El Parlament de Catalunya ha iniciado este miércoles la tramitación de la nueva Proposición de ley de transporte de personas en vehículos de hasta nueve plazas, conocida como la ley del taxi, después de que se rechazara la enmienda a la totalidad presentada por Vox. Esta decisión permitirá que el proyecto avance a comisión y ponencia, donde se podrán presentar enmiendas antes del debate y votación final en el ple. A pesar de este primer paso parlamentario, la ley se enfrenta a obstáculos importantes. Un informe independiente realizado por los catedráticos José Esteve Pardo y Marc Tarrés Vives, de la Universidad de Barcelona, a instancias de UNAUTO-VTC, denuncia que el texto presenta "múltiples inconsistencias y contradicciones con el Derecho Europeo y la jurisprudencia del TJUE". El estudio señala que la normativa parece diseñada para proteger un solo sector, dejando de lado los derechos de los usuarios y la libre competencia, y podría generar una ola de demandas por responsabilidad patrimonial.
El sector de las VTC alerta sobre la pérdida de puestos de trabajo
El presidente ejecutivo de Unauto VTC, José Manuel Berzal, ha advertido que la ley carece de “rigor jurídico” y podría destruir hasta 6.000 puestos de trabajo directos e indirectos del sector de las VTC. En declaraciones ante el Parlamento después de la aprobación de seguir con la tramitación, Berzal ha afirmado que la norma sería un retroceso para los usuarios y daría “mala imagen” de Barcelona.
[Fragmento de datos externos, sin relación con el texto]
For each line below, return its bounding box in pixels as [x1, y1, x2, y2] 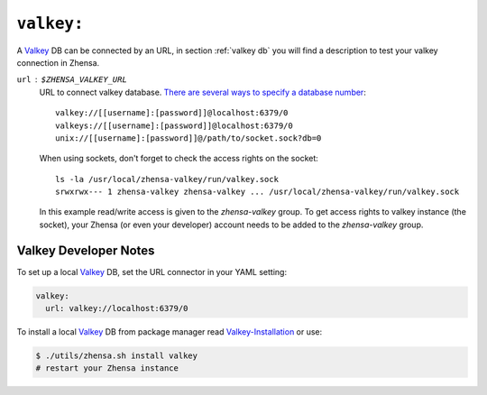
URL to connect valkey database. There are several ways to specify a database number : [39, 87, 367, 97]
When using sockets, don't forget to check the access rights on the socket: [39, 153, 319, 164]
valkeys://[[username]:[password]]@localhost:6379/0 [55, 120, 293, 131]
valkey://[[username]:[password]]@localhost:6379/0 [55, 108, 289, 118]
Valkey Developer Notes [16, 243, 155, 258]
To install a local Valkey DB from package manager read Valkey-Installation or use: [16, 326, 323, 337]
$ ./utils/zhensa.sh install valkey [35, 351, 198, 361]
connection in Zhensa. [16, 57, 100, 68]

Según él, la proposición está redactada “al dictado de una parte del sector del taxi, no de todo el taxi”, y podría perjudicar incluso a una gran mayoría de los taxis. Por ello defiende un proceso de tramitación más largo y se ha mostrado abierto al diálogo con el sector del taxi y los grupos parlamentarios, animándolos a presentar enmiendas. Sin embargo, ha advertido que si la ley se aprueba, estudian llevar el texto a la justicia. Conductores como Marta, Vanesa y Jaime Romero han expresado su preocupación por la continuidad laboral, destacando que detrás de los conductores hay familias que dependen de este trabajo, y han pedido que se piense también en los ciudadanos para garantizar que tanto taxis como VTC puedan seguir ofreciendo sus servicios.
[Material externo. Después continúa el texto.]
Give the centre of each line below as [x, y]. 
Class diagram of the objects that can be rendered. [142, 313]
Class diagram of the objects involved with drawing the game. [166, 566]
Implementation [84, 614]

Contenido y objetivos de la ley
El proyecto establece el taxi como un servicio económico de interés general con obligaciones de servicio público, incluyendo la universalidad, la accesibilidad, la continuidad y tarifas oficiales. Las VTC se regulan como servicio privado complementario que requiere contratación previa, mientras que se introduce la figura de vehículos de alta disposición para servicios especiales con mínimos de precontratación y duración. También se regula el transporte en limusina y se prevé un seguimiento centralizado de los servicios a través de una infraestructura de datos, así como requisitos de formación para los conductores, incluyendo un nivel mínimo de catalán B1, y un régimen sancionador con multas de hasta 6.000 euros por infracciones muy graves. El sector del taxi ha propuesto que las VTC puedan cambiar su licencia por una de taxi durante siete años, prorrogable, para intentar poner fin al conflicto y evitar la judicialización, una opción que el Gobierno está dispuesto a estudiar.
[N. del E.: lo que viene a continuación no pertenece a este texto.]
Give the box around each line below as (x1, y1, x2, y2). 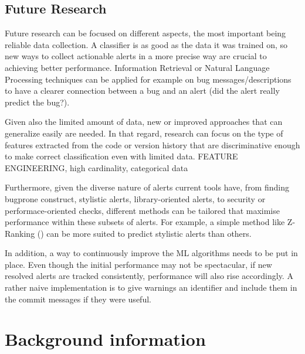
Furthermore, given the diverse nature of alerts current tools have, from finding (5, 181, 289, 193)
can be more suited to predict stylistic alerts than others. (46, 227, 252, 239)
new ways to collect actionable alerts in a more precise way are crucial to (5, 50, 267, 62)
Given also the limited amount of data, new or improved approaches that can (5, 115, 283, 128)
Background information (5, 327, 206, 351)
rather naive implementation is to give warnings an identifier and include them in (5, 281, 297, 294)
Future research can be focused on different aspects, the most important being (5, 27, 286, 39)
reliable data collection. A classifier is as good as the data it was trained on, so (5, 38, 288, 50)

Posiciones de los grupos parlamentarios
Los grupos que impulsan la ley han defendido la necesidad de clarificar las reglas del sector. El diputado de PSC-Units, José Ignacio Aparicio, ha destacado que la norma proporciona orden y marco legal para un servicio esencial para los ciudadanos. Junts, con Montse Ortiz, subraya que la ley debe adaptarse a las VTC y las plataformas digitales, a pesar de criticar la falta de consenso del Govern. ERC insiste en la necesidad de superar la “dispersión normativa” que genera inseguridad, mientras que Comuns quieren evitar la precarización laboral y garantizar el taxi rural y el control público de las plataformas. La CUP, con Laure Vega, defiende la regulación para combatir la “uberización” del sector y frenar la subida de tarifas impuesta por el mercado.
En cambio, Vox ha defendido su enmienda a la totalidad para reclamar una ley que garantice “seguridad jurídica” y un proceso elaborado por los servicios jurídicos del Gobierno. PP se ha abstenido, criticando la falta de informes técnicos e impacto económico, y Aliança Catalana ha rechazado la propuesta por considerar que reducirá la oferta de movilidad sin prever el efecto sobre la demanda, incrementando los tiempos de espera de los ciudadanos.